Blaine tracked it with his eyes, waited until it hit the high point in its arc, and flicked his fingers. A round bright ball of fire rose and met the balloon, which burst with an audible pop. Water and flame made sparks, and Blaine looked down, down, down at Kurt's face, relaxed and open and illuminated in the light from their magic.

"You've been practicing," Kurt said, like there'd never been a moment of time between them.

"Every day." Blaine moved aside. "Get up here. We have a dance to get to."

Kurt climbed, quick and silent, and launched himself through the open window. "Patience," Kurt said once he was inside and face-to-face with Blaine. "There's something I want to do, first."

Blaine swallowed and rubbed his palms on his thighs. "Yeah?"

"Yeah." Kurt shuffled forward, closed the distance between them, and put one hand on Blaine's cheek.
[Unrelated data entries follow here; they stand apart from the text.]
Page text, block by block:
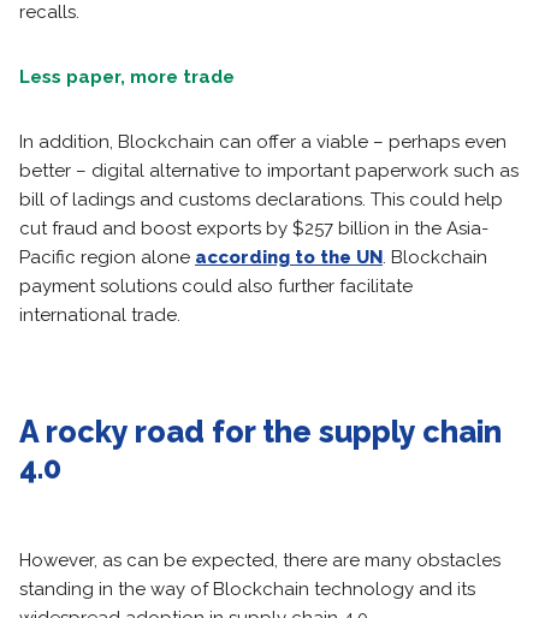
recalls.
Less paper, more trade
In addition, Blockchain can offer a viable – perhaps even
better – digital alternative to important paperwork such as
bill of ladings and customs declarations. This could help
cut fraud and boost exports by $257 billion in the Asia-
Pacific region alone according to the UN. Blockchain
payment solutions could also further facilitate
international trade.
A rocky road for the supply chain
4.0
However, as can be expected, there are many obstacles
standing in the way of Blockchain technology and its

It felt warm, and when Kurt leaned in and kissed him, Blaine could have sworn he felt sparks.

When they broke apart, Blaine tried to step back, but he was trapped, held close against Kurt's body by a snaking mage-vine.

"Mine or yours?" Blaine asked, dropping his forehead against Kurt's shoulder and giggling.

"Ours," Kurt said, and kissed him again.


Once upon a time, when magic was rare and mages were persecuted, two lost boys found each other. They gave each other a home, a safe place to love each other and explore their magic. They raised an ill-equipped and barely-trained army of child-mages, which they called a family, and together the thousands made it safe for mages again.